### SUPPLIED MATERIAL
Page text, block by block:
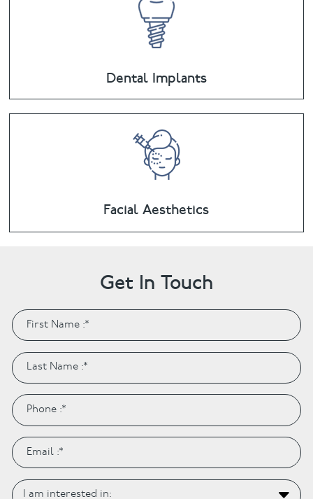
Dental Implants
Facial Aesthetics
Get In Touch
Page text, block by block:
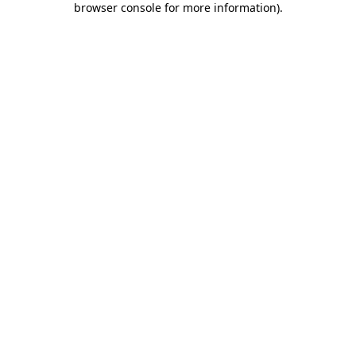
browser console for more information).
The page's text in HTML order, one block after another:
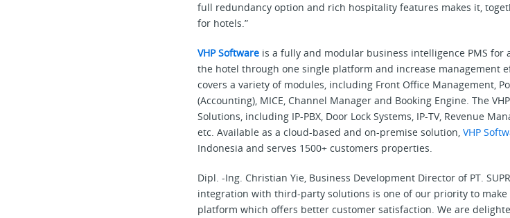
full redundancy option and rich hospitality features makes it,
for hotels.”
VHP Software is a fully and modular business intelligence PMS
the hotel through one single platform and increase management
covers a variety of modules, including Front Office Management,
(Accounting), MICE, Channel Manager and Booking Engine. The
Solutions, including IP-PBX, Door Lock Systems, IP-TV, Revenue
etc. Available as a cloud-based and on-premise solution, VHP
Indonesia and serves 1500+ customers properties.
Dipl. -Ing. Christian Yie, Business Development Director of PT.
integration with third-party solutions is one of our priority to make
platform which offers better customer satisfaction. We are
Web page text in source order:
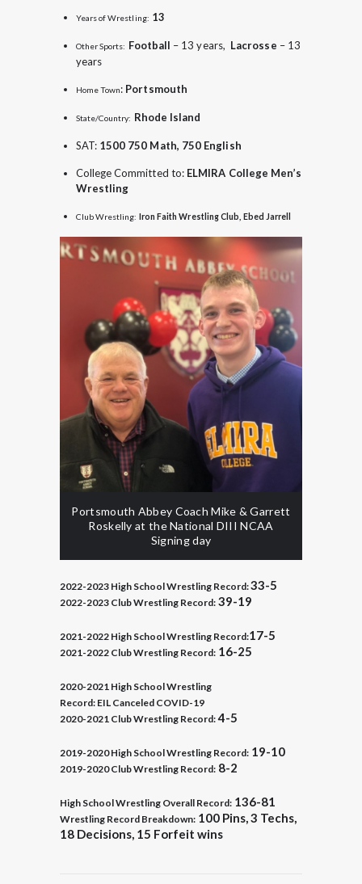
Years of Wrestling: 13
Other Sports: Football – 13 years, Lacrosse – 13
years
Home Town: Portsmouth
State/Country: Rhode Island
SAT: 1500 750 Math, 750 English
College Committed to: ELMIRA College Men’s
Wrestling
Club Wrestling: Iron Faith Wrestling Club, Ebed Jarrell
Portsmouth Abbey Coach Mike & Garrett
Roskelly at the National DIII NCAA
Signing day
2022-2023 High School Wrestling Record:33-5
2022-2023 Club Wrestling Record: 39-19
2021-2022 High School Wrestling Record:17-5
2021-2022 Club Wrestling Record: 16-25
2020-2021 High School Wrestling
Record: EIL Canceled COVID-19
2020-2021 Club Wrestling Record:4-5
2019-2020High School Wrestling Record: 19-10
2019-2020 Club Wrestling Record: 8-2
High School Wrestling Overall Record: 136-81
Wrestling Record Breakdown: 100 Pins, 3 Techs,
18 Decisions, 15 Forfeit wins
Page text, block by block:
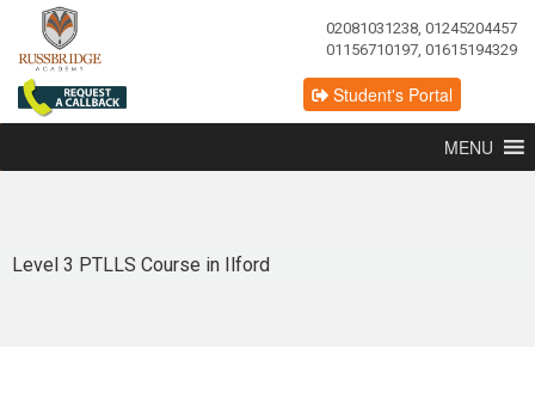
02081031238, 01245204457
01156710197, 01615194329
Student's Portal
MENU
Level 3 PTLLS Course in Ilford
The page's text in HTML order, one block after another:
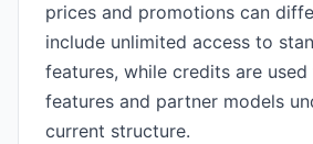
prices and promotions can
include unlimited access to
features, while credits are
features and partner models
current structure.
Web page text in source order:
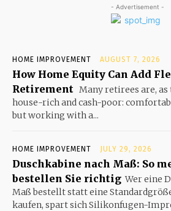
- Advertisement -
HOME IMPROVEMENT AUGUST 7, 2026
How Home Equity Can Add
Retirement Many retirees are, as
house-rich and cash-poor:
but working with a...
HOME IMPROVEMENT JULY 29, 2026
Duschkabine nach Maß: So
bestellen Sie richtig Wer eine
Maß bestellt statt eine
kaufen, spart sich Silikonfugen-
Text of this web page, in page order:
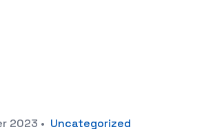
2023 • Uncategorized
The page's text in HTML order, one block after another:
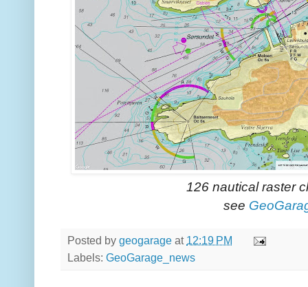
126 nautical raster
see
Posted by geogarage at 12:19 PM
Labels: GeoGarage_news
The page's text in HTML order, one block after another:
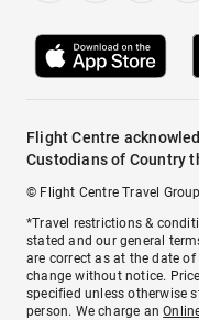
Flight Centre
Custodians of Country
© Flight Centre Travel
*Travel restrictions &
stated and our general
are correct as at the date
change without notice.
specified unless otherwise
person. We charge an
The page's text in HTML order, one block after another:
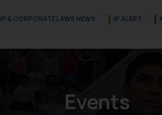
IP & CORPORATE LAWS NEWS IP ALERT
Events
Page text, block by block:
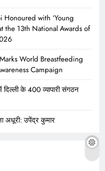
Honoured with ‘Young
the 13th National Awards of
World Breastfeeding
Campaign
दिल्ली के 400 व्यापारी संगठन
अधूरी: उपेंद्र कुमार
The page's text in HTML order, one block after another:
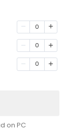
0
0
0
on PC
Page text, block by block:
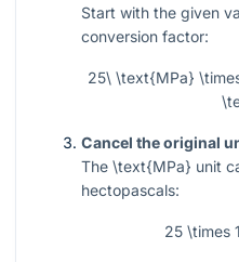
Start with the given
conversion factor:
25\ \text{MPa}
Cancel the original
The \text{MPa} unit
hectopascals:
25 \times
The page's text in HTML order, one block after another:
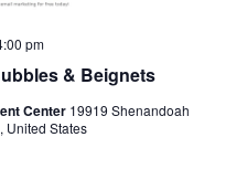
& Beignets
pm
Center 19919 Shenandoah
United States
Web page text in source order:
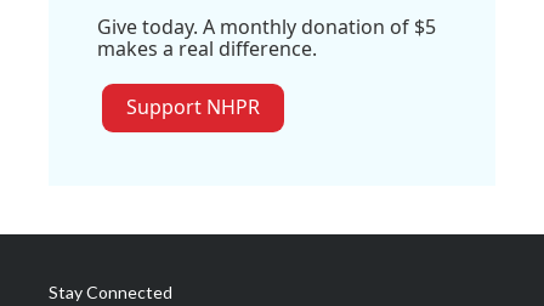
Give today. A monthly donation of $5
makes a real difference.
Support NHPR
Stay Connected
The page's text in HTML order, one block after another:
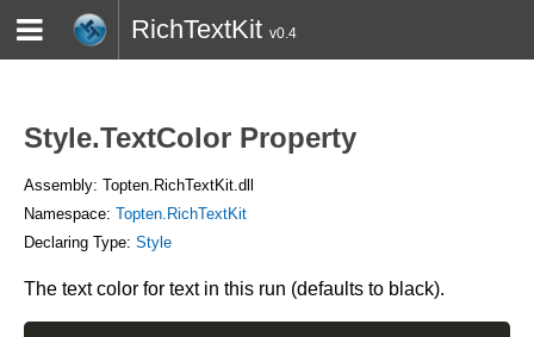
RichTextKit v0.4
Style.TextColor Property
Assembly: Topten.RichTextKit.dll
Namespace: Topten.RichTextKit
Declaring Type: Style
The text color for text in this run (defaults to black).
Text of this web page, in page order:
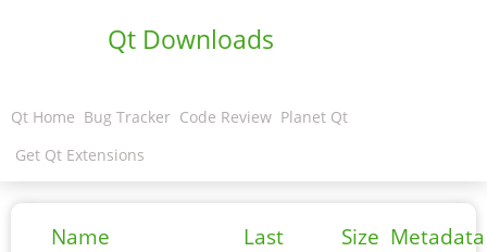
Qt Downloads
Qt Home Bug Tracker Code Review Planet Qt
Get Qt Extensions
Name
Last
Size Metadata
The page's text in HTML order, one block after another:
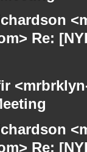
Re:
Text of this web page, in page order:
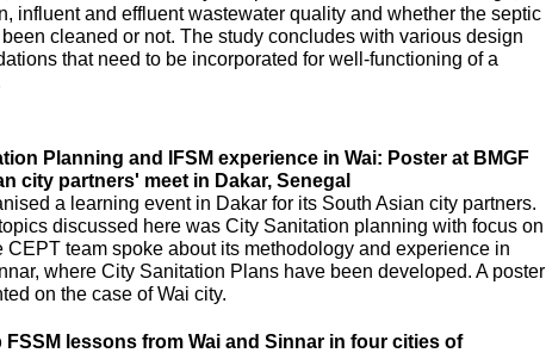
influent and effluent wastewater quality and whether the septic
cleaned or not. The study concludes with various design
that need to be incorporated for well-functioning of a
Planning and IFSM experience in Wai: Poster at BMGF
city partners' meet in Dakar, Senegal
a learning event in Dakar for its South Asian city partners.
discussed here was City Sanitation planning with focus on
CEPT team spoke about its methodology and experience in
where City Sanitation Plans have been developed. A poster
on the case of Wai city.
FSSM lessons from Wai and Sinnar in four cities of
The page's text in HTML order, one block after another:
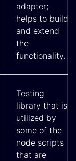
adapter;
helps to build
and extend
the
functionality.
Testing
library that is
utilized by
some of the
node scripts
that are
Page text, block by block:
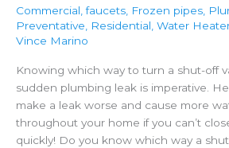
Commercial ,faucets Frozen pipes
Preventative
Residential Water
Vince Marino
Knowing which way to turn a shut-off
sudden plumbing leak is imperative.
make a leak worse and cause more
throughout your home if you can’t
quickly! Do you know which way a
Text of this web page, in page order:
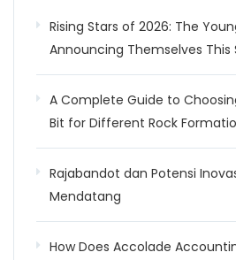
Rising Stars of 2026: The
Announcing Themselves This
A Complete Guide to
Bit for Different Rock
Rajabandot dan Potensi
Mendatang
How Does Accolade
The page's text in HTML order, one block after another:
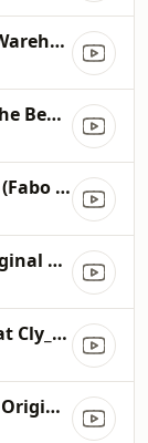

### WORK REQUEST
Above are the records; copy every one of them exactly and omit the images.

### ANSWER SPACE
Page text, block by block:
Dental Implants
Facial Aesthetics
Get In Touch
Page text, block by block:
browser console for more information).
The page's text in HTML order, one block after another:
full redundancy option and rich hospitality features makes it,
for hotels.”
VHP Software is a fully and modular business intelligence PMS
the hotel through one single platform and increase management
covers a variety of modules, including Front Office Management,
(Accounting), MICE, Channel Manager and Booking Engine. The
Solutions, including IP-PBX, Door Lock Systems, IP-TV, Revenue
etc. Available as a cloud-based and on-premise solution, VHP
Indonesia and serves 1500+ customers properties.
Dipl. -Ing. Christian Yie, Business Development Director of PT.
integration with third-party solutions is one of our priority to make
platform which offers better customer satisfaction. We are
Web page text in source order:
Years of Wrestling: 13
Other Sports: Football – 13 years, Lacrosse – 13
years
Home Town: Portsmouth
State/Country: Rhode Island
SAT: 1500 750 Math, 750 English
College Committed to: ELMIRA College Men’s
Wrestling
Club Wrestling: Iron Faith Wrestling Club, Ebed Jarrell
Portsmouth Abbey Coach Mike & Garrett
Roskelly at the National DIII NCAA
Signing day
2022-2023 High School Wrestling Record:33-5
2022-2023 Club Wrestling Record: 39-19
2021-2022 High School Wrestling Record:17-5
2021-2022 Club Wrestling Record: 16-25
2020-2021 High School Wrestling
Record: EIL Canceled COVID-19
2020-2021 Club Wrestling Record:4-5
2019-2020High School Wrestling Record: 19-10
2019-2020 Club Wrestling Record: 8-2
High School Wrestling Overall Record: 136-81
Wrestling Record Breakdown: 100 Pins, 3 Techs,
18 Decisions, 15 Forfeit wins
Page text, block by block:
02081031238, 01245204457
01156710197, 01615194329
Student's Portal
MENU
Level 3 PTLLS Course in Ilford
The page's text in HTML order, one block after another:
prices and promotions can
include unlimited access to
features, while credits are
features and partner models
current structure.
Web page text in source order:
- Advertisement -
HOME IMPROVEMENT AUGUST 7, 2026
How Home Equity Can Add
Retirement Many retirees are, as
house-rich and cash-poor:
but working with a...
HOME IMPROVEMENT JULY 29, 2026
Duschkabine nach Maß: So
bestellen Sie richtig Wer eine
Maß bestellt statt eine
kaufen, spart sich Silikonfugen-
Text of this web page, in page order:
2023 • Uncategorized
The page's text in HTML order, one block after another:
126 nautical raster
see
Posted by geogarage at 12:19 PM
Labels: GeoGarage_news
The page's text in HTML order, one block after another:
Flight Centre
Custodians of Country
© Flight Centre Travel
*Travel restrictions &
stated and our general
are correct as at the date
change without notice.
specified unless otherwise
person. We charge an
The page's text in HTML order, one block after another:
IP & CORPORATE LAWS NEWS IP ALERT
Events
Page text, block by block:
Honoured with ‘Young
the 13th National Awards of
World Breastfeeding
Campaign
दिल्ली के 400 व्यापारी संगठन
अधूरी: उपेंद्र कुमार
The page's text in HTML order, one block after another:
0
0
0
on PC
Page text, block by block:
Start with the given
conversion factor:
25\ \text{MPa}
Cancel the original
The \text{MPa} unit
hectopascals:
25 \times
The page's text in HTML order, one block after another:
& Beignets
pm
Center 19919 Shenandoah
United States
Web page text in source order:
Give today. A monthly donation of $5
makes a real difference.
Support NHPR
Stay Connected
The page's text in HTML order, one block after another:
RichTextKit v0.4
Style.TextColor Property
Assembly: Topten.RichTextKit.dll
Namespace: Topten.RichTextKit
Declaring Type: Style
The text color for text in this run (defaults to black).
Text of this web page, in page order:
Qt Downloads
Qt Home Bug Tracker Code Review Planet Qt
Get Qt Extensions
Name
Last
Size Metadata
The page's text in HTML order, one block after another:
Re:
Text of this web page, in page order:
influent and effluent wastewater quality and whether the septic
cleaned or not. The study concludes with various design
that need to be incorporated for well-functioning of a
Planning and IFSM experience in Wai: Poster at BMGF
city partners' meet in Dakar, Senegal
a learning event in Dakar for its South Asian city partners.
discussed here was City Sanitation planning with focus on
CEPT team spoke about its methodology and experience in
where City Sanitation Plans have been developed. A poster
on the case of Wai city.
FSSM lessons from Wai and Sinnar in four cities of
The page's text in HTML order, one block after another:
adapter;
helps to build
and extend
the
functionality.
Testing
library that is
utilized by
some of the
node scripts
that are
Page text, block by block:
Commercial ,faucets Frozen pipes
Preventative
Residential Water
Vince Marino
Knowing which way to turn a shut-off
sudden plumbing leak is imperative.
make a leak worse and cause more
throughout your home if you can’t
quickly! Do you know which way a
Text of this web page, in page order:
Rising Stars of 2026: The
Announcing Themselves This
A Complete Guide to
Bit for Different Rock
Rajabandot dan Potensi
Mendatang
How Does Accolade
The page's text in HTML order, one block after another:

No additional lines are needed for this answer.